The Jason Richwine saga is a critical barometer of the political climate of our times. As everyone knows by now, he resigned from his position at the Heritage Foundation after his involvement in a report on the economic costs of immigration (since strongly endorsed by Steve Camarota of the Center for Immigration Studies, writing in National Review Online). As Richwine said in his interview with the Washington Examiner’s Byron York, his Ph.D. research on how IQ affects the social and economic costs of immigration had nothing to do with the Heritage Foundation report.

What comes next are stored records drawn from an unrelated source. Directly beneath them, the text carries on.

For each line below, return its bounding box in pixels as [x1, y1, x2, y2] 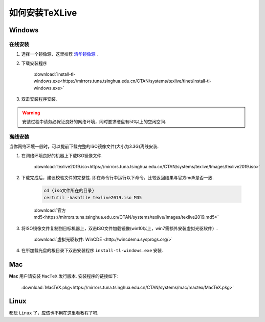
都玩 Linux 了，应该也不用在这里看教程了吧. [9, 310, 99, 316]
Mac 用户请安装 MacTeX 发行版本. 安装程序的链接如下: [9, 273, 118, 279]
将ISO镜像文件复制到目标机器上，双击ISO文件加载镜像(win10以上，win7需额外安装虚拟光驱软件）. [21, 225, 218, 231]
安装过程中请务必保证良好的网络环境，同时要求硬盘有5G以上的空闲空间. [22, 119, 166, 125]
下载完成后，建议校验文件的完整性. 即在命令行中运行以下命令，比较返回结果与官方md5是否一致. [21, 175, 214, 181]
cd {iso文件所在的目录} [44, 188, 95, 193]
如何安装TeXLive [9, 7, 77, 18]
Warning [22, 110, 40, 115]

This is nothing more than a guilt by association smear campaign aimed at putting yet another nail in the coffin of White America. It is an index of the power of the left that they need not dispute the economic effects of the Schumer-Rubio bill; nor do they need to rebut the data and conclusions of Richwine’s Ph.D. thesis. They simply need to make the linkage between Richwine and taboo findings—that IQ predicts economic success, underclass behavior, and use of government services so that importing low-IQ immigrants is a very bad idea. Having made these associations, they can indulge in smug sociopathic satisfaction because a young man with a wife and two young children is suddenly out of work and with much diminished prospects in life.

Richwine’s Ph.D. thesis was approved by a Harvard committee, but it’s clear that the real force behind it was Charles Murray, co-author of The Bell Curve. In the Acknowledgements section of his thesis, Richwine describes Murray as a “childhood hero”; Murray seems to have been his de facto thesis advisor at  Harvard:

The substance of my work was positively influenced by many people, but no one was more influential than Charles Murray, whose detailed editing and relentless constructive criticism have made the final draft vastly superior to the first. I could not have asked for a better primary advisor.

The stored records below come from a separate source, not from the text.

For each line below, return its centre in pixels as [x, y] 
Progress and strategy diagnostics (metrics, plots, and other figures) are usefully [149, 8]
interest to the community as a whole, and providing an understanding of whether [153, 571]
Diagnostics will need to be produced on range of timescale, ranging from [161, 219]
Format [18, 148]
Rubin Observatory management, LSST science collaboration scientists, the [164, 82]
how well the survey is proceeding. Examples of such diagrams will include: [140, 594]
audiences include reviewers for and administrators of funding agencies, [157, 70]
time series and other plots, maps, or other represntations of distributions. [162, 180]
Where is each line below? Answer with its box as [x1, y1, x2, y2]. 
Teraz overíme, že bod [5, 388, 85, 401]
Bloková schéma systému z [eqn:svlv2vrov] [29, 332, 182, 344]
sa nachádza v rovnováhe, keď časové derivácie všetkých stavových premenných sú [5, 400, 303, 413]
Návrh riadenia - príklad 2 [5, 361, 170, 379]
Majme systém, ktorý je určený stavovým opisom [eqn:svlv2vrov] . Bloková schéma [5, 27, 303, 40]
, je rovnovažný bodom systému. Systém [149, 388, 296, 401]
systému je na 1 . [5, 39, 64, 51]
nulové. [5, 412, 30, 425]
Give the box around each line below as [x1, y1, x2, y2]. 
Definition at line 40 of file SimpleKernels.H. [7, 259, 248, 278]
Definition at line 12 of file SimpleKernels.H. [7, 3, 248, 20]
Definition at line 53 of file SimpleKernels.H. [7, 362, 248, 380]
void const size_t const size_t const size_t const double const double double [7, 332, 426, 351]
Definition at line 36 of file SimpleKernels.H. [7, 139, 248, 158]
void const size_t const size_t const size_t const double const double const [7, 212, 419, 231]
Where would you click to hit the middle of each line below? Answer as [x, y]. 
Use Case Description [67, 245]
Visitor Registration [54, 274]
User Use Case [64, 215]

So it’s not surprising that Richwine’s thesis takes seriously the work of Arthur Jensen, J. Philippe Rushton, Richard Lynn and Tatu Vanhanen—the main figures in academic research on race and IQ. Although he also considers criticisms that have been leveled against them, it’s clear that Richwine sees this body of  work as basically correct.

For example, in discussing whether genetics plays a role in the low IQ of Mexicans, Richwine writes:

The hereditarian case is buttressed by a large amount of data showing physiological differences across races—in brain size, rate of maturation, rate of twinning, sex ratio at birth, and many others (Rushton 2000, 9). The racial rank order of these differences is almost always the same, with whites intermediate and Asians and blacks at the extremes. For example, magnetic resonance imaging has shown that Asians have larger brains than whites, who have larger brains than blacks. As discussed in chapter 1, brain size is well correlated with g. On other measures, the same physiological rank order emerges. Blacks mature faster than whites, who mature faster than Asians. Blacks also have more twins than Asians, again with whites in the middle. Far from being fringe science, these findings have been replicated by numerous researchers (Gottfredson 2005). They indicate that race is more than “skin deep,” meaning genetic differences in intelligence are not at all implausible.

Richwine also has a section on Lynn and Vanhanen’s The Global Bell Curve. After noting some criticisms, he writes:

But while their exact numbers can be questioned, Lynn and Vanhanen (LV) have drawn attention to real cognitive differences that exist worldwide. They used “culture fair” IQ tests—tests shown to exhibit the same predictive and internal validity for different ethnic and cultural groups—whenever possible, and they adjusted older test scores upward to account for the Flynn effect. They also showed that multiple tests within one country correlate at over 0.9, countering criticism that single tests in some countries are too unreliable.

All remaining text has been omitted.